* [Work order]: Every line of the data that includes "WordPress" should be copied out.

━━ Source data

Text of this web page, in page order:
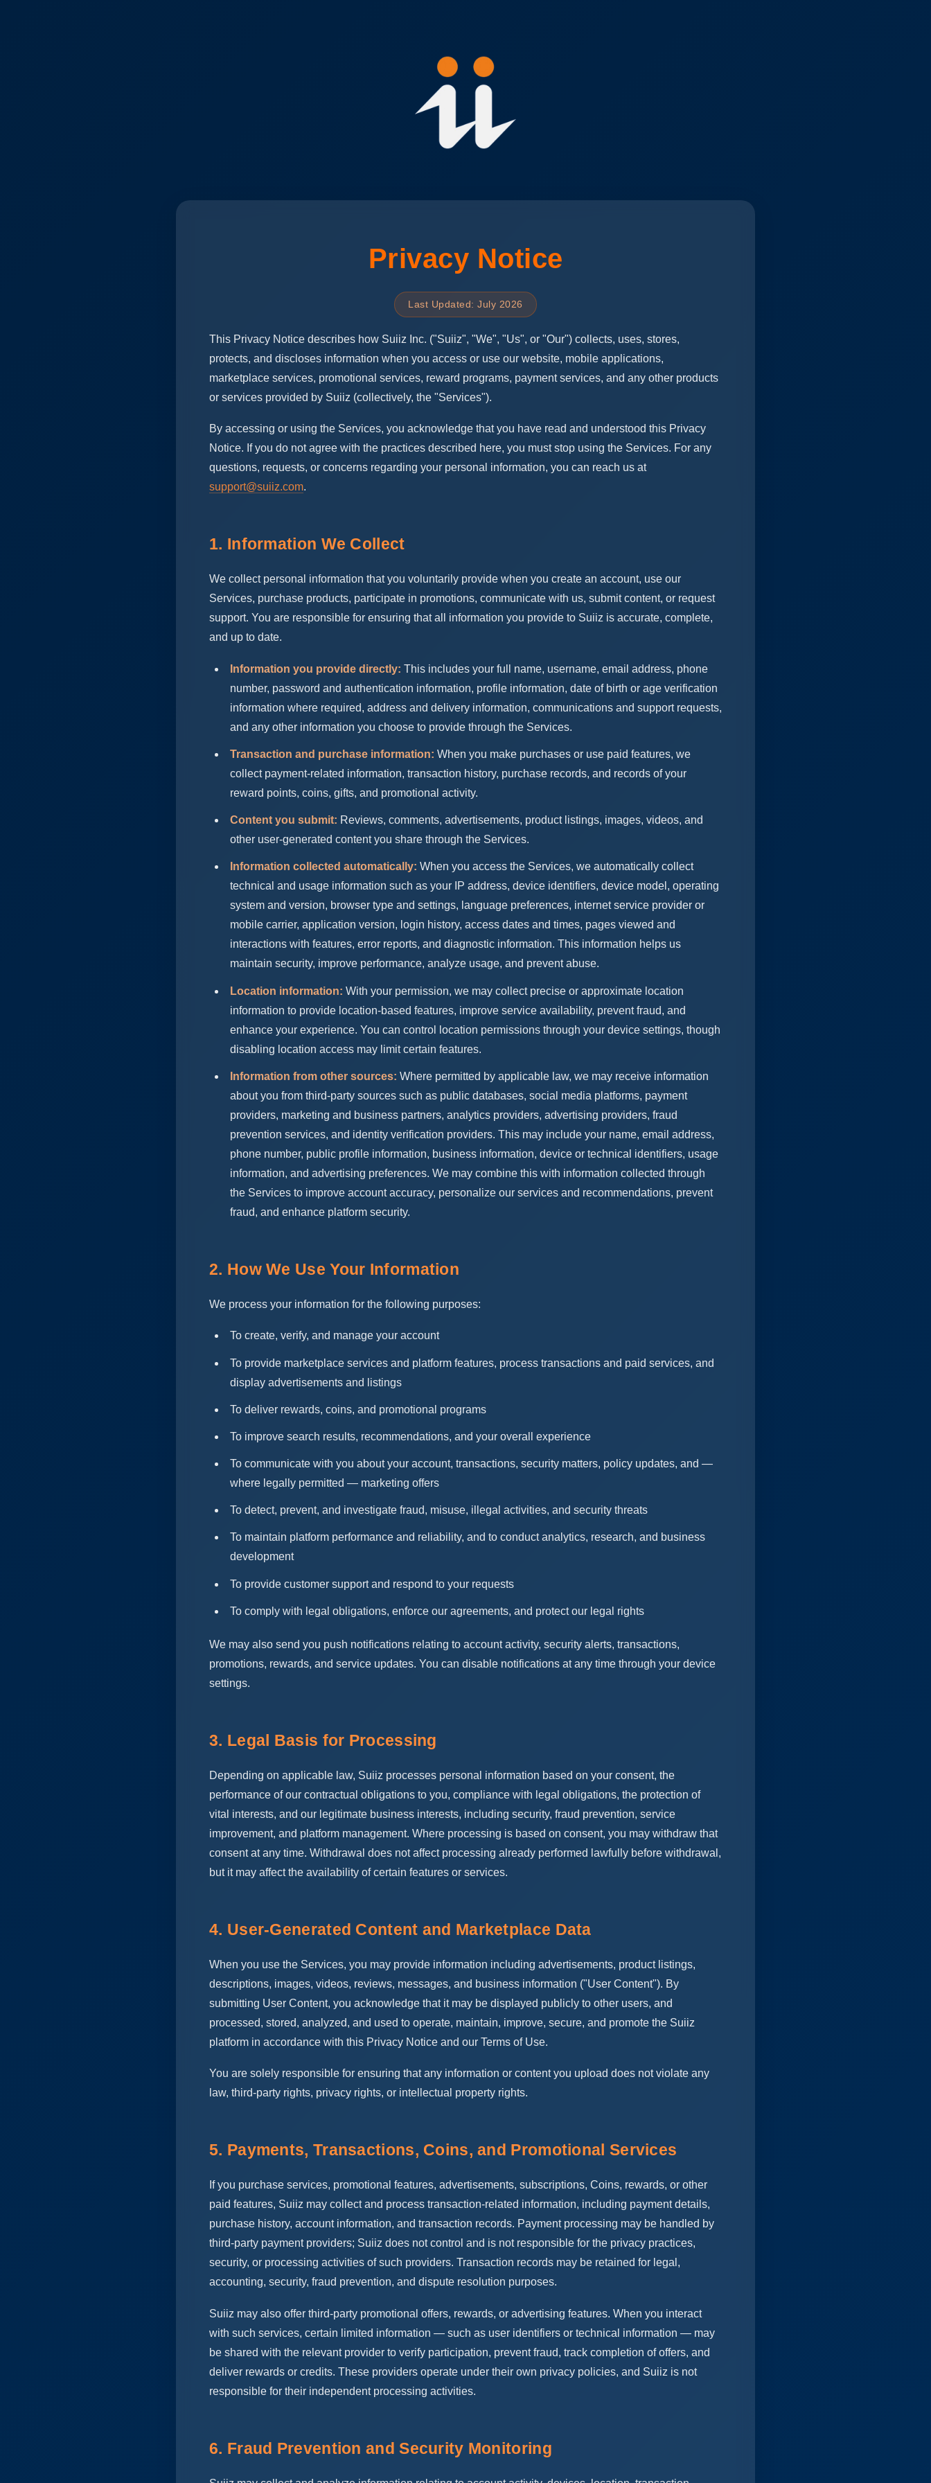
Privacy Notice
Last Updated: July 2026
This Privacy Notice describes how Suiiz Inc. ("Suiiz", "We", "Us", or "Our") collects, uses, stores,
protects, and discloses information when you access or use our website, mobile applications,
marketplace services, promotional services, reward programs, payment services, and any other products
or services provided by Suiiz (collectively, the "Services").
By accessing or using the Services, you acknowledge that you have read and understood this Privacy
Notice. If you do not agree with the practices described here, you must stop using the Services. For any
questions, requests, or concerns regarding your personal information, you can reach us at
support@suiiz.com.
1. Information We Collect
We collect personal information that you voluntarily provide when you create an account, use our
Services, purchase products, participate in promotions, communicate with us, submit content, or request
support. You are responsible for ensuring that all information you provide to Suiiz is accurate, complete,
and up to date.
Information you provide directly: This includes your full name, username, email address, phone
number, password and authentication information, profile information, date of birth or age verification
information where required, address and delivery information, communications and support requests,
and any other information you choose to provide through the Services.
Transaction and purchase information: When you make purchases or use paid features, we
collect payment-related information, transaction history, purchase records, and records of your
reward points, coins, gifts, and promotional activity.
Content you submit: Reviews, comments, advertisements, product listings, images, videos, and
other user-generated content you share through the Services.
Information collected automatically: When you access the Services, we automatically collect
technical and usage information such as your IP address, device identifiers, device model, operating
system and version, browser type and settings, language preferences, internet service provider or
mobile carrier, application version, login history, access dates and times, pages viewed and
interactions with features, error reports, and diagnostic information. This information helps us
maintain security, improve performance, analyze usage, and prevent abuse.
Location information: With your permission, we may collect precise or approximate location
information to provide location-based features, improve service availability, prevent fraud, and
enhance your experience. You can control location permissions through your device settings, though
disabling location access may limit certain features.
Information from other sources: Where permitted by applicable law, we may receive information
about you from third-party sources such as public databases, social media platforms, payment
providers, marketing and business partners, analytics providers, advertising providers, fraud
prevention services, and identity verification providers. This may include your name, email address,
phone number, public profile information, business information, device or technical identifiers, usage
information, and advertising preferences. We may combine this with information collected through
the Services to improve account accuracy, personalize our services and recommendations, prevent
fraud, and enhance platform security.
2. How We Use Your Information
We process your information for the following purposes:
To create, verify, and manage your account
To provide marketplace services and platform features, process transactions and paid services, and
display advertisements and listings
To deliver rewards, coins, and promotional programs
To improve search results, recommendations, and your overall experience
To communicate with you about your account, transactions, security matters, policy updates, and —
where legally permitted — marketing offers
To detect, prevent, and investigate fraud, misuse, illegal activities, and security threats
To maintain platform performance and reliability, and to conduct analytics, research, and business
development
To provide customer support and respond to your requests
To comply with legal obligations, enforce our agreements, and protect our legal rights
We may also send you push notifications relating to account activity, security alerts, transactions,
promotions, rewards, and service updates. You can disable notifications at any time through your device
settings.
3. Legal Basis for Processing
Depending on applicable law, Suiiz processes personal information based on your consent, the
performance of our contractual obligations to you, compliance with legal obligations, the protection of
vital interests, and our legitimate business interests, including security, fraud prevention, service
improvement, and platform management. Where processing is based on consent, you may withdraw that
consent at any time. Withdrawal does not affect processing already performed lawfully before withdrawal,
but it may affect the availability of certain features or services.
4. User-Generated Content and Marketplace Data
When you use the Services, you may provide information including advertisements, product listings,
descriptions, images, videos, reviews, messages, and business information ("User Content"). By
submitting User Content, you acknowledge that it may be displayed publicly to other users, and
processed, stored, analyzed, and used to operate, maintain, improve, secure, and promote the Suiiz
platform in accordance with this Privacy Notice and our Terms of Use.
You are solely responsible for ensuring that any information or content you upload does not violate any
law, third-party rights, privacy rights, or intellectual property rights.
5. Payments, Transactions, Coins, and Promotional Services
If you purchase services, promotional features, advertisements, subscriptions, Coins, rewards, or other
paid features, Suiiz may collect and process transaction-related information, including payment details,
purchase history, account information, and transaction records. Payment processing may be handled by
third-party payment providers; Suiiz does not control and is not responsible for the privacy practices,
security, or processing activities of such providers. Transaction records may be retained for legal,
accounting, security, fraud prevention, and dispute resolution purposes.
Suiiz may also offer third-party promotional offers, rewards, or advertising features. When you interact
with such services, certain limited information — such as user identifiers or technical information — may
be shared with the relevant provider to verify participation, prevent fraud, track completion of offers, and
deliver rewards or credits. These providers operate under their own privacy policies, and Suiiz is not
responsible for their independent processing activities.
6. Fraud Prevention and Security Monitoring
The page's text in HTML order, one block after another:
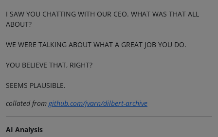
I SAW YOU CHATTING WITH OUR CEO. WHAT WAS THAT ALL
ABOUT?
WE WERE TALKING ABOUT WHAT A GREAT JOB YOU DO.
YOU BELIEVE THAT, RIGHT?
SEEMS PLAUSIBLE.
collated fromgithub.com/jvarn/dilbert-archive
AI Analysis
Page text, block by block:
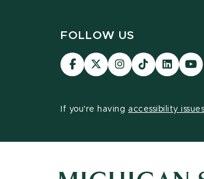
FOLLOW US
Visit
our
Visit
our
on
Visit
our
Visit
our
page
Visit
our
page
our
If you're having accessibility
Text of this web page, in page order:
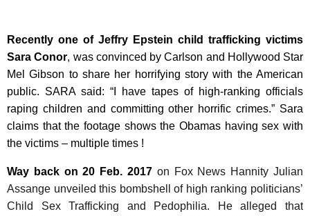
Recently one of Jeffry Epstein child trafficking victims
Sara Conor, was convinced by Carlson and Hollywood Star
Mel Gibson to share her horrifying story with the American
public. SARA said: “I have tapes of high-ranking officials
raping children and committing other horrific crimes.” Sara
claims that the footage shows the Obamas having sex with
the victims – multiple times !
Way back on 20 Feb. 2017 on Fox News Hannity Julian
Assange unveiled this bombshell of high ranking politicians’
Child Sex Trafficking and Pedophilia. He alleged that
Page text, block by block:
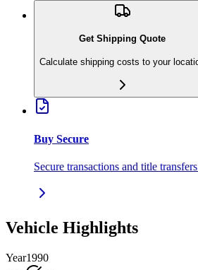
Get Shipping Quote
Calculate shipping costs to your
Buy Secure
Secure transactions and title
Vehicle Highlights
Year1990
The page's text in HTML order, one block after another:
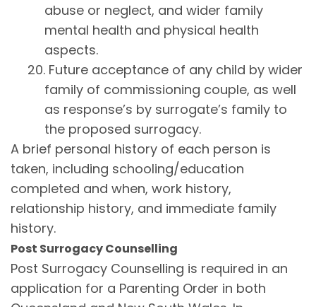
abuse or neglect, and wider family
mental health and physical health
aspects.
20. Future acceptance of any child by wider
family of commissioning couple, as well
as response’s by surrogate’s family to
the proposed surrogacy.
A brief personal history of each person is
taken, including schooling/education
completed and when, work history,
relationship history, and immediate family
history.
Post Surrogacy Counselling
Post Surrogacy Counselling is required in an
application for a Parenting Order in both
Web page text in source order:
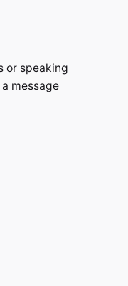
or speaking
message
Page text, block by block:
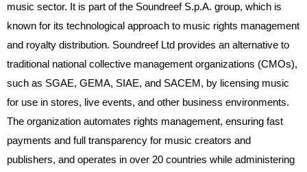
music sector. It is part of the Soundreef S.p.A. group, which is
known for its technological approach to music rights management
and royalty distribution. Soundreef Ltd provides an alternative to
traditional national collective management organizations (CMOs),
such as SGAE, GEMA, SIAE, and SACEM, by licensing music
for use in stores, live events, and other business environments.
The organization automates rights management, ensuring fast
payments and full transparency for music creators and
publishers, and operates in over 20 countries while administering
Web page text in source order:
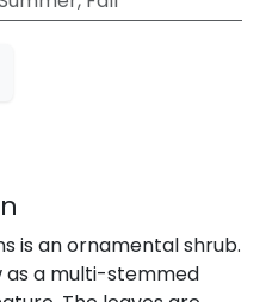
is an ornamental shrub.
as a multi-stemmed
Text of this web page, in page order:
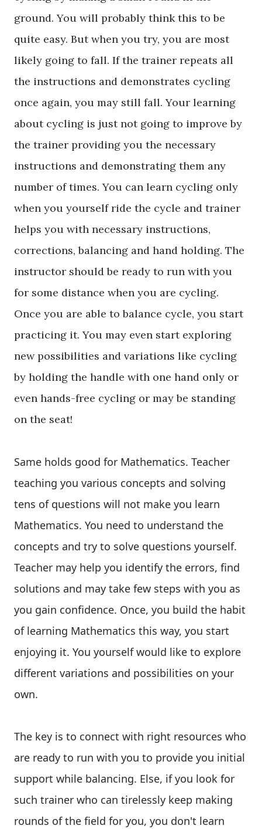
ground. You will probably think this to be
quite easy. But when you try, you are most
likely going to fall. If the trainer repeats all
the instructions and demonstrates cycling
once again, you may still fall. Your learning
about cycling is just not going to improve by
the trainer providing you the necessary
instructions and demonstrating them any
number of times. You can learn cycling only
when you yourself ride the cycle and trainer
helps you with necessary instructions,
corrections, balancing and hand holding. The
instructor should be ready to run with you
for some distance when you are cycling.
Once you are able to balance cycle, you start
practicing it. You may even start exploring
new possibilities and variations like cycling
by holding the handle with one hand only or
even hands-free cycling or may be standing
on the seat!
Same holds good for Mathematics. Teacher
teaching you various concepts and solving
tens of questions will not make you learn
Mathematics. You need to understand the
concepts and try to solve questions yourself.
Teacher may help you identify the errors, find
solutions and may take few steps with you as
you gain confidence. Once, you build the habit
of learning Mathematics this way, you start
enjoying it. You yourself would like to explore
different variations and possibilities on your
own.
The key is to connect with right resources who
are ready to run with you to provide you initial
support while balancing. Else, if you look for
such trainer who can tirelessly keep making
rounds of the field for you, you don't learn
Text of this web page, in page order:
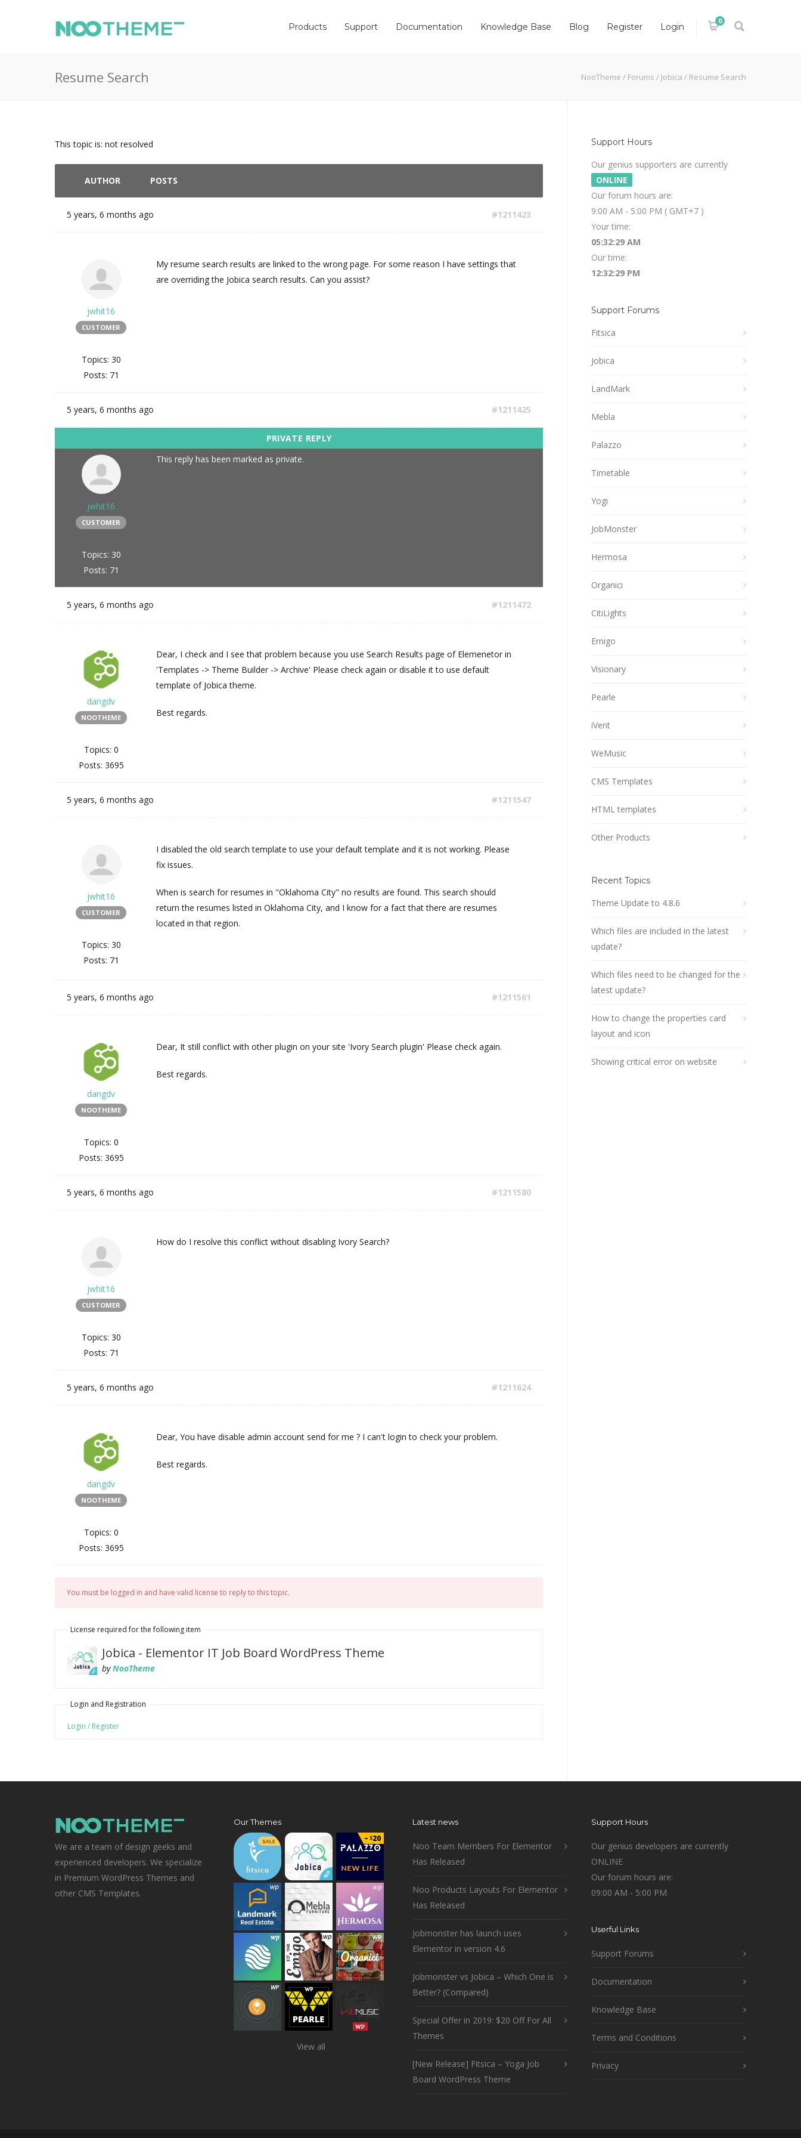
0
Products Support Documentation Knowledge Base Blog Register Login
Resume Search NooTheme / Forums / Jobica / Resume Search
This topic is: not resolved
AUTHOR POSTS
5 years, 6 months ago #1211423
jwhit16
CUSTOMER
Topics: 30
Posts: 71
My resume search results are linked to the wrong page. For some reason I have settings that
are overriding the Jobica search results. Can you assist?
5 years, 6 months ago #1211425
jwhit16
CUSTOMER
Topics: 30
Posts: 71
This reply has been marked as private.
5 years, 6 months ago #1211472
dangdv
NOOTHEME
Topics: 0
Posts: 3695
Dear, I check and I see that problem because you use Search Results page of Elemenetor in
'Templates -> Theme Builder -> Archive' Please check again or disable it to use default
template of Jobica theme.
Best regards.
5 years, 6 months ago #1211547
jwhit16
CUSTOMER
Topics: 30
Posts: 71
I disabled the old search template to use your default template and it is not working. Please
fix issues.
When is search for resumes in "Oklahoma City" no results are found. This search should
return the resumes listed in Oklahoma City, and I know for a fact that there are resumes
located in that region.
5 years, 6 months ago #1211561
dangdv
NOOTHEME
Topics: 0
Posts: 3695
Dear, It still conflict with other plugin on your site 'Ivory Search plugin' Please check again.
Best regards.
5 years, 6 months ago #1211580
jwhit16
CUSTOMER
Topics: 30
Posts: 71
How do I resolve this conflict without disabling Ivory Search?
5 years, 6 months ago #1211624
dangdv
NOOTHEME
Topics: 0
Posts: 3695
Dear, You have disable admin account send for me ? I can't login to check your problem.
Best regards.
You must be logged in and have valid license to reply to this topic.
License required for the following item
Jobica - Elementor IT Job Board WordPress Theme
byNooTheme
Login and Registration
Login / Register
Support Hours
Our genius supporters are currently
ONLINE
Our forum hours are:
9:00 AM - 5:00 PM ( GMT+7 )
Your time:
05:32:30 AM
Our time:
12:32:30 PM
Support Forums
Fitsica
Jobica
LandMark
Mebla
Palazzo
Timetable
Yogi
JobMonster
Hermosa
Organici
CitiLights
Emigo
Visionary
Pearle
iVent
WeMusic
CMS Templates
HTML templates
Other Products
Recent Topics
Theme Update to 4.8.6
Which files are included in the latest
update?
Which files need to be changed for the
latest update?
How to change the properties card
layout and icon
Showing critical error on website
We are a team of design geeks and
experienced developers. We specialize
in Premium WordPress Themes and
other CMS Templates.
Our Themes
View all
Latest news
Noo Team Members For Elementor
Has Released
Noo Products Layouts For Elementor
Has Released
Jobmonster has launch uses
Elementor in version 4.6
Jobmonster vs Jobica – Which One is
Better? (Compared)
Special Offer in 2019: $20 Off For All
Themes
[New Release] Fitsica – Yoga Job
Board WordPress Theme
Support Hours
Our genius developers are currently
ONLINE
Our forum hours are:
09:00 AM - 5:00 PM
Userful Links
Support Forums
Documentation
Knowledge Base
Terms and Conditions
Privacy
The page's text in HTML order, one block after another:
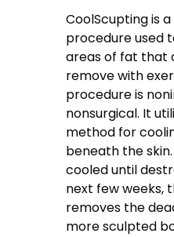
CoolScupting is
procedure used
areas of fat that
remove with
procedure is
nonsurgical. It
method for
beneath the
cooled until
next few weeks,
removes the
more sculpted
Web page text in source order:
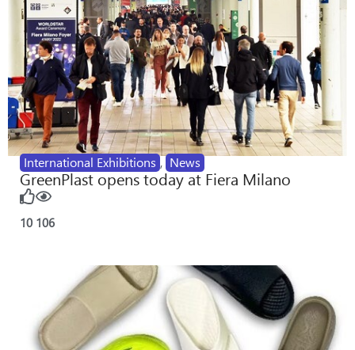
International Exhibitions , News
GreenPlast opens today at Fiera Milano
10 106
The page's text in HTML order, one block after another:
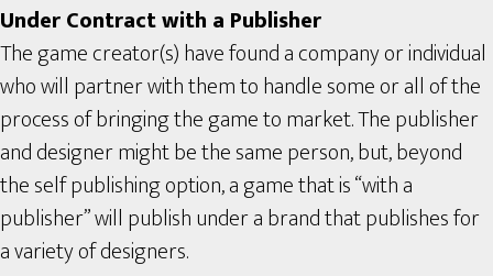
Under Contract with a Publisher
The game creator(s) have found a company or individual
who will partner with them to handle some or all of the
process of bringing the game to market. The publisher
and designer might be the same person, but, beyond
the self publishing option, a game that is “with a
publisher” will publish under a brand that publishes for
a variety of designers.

━━━━

* [Answer to this problem]:
Jobica - Elementor IT Job Board WordPress Theme
in Premium WordPress Themes and
Board WordPress Theme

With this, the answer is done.